## WHAT IS REQUIRED
Beneath this line are the data; copy exactly the part of them that opens with the line containing "process_DEi() [79, 238, 161, 256]" and closes with the line containing "luxpy.deltaE [115, 163, 185, 182]", and only that part.

## DATA FOR PROCESSING
_ _ _

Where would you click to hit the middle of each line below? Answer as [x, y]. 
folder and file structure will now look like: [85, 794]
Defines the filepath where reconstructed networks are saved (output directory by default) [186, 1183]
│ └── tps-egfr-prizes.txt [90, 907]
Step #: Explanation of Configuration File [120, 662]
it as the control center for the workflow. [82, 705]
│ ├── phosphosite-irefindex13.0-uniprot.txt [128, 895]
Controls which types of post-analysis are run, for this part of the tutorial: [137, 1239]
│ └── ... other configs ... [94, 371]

_ _ _

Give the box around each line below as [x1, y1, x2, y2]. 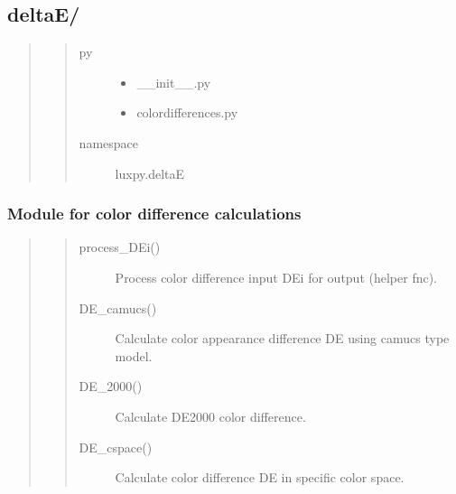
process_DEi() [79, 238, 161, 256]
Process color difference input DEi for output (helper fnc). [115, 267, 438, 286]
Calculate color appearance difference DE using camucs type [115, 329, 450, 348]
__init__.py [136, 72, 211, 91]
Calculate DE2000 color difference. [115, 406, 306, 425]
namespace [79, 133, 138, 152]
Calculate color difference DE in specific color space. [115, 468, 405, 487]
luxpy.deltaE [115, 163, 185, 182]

_ _ _

## EXERCISE RESPONSE
process_DEi() [79, 238, 161, 256]
Process color difference input DEi for output (helper fnc). [115, 267, 438, 286]
Calculate color appearance difference DE using camucs type [115, 329, 450, 348]
__init__.py [136, 72, 211, 91]
Calculate DE2000 color difference. [115, 406, 306, 425]
namespace [79, 133, 138, 152]
Calculate color difference DE in specific color space. [115, 468, 405, 487]
luxpy.deltaE [115, 163, 185, 182]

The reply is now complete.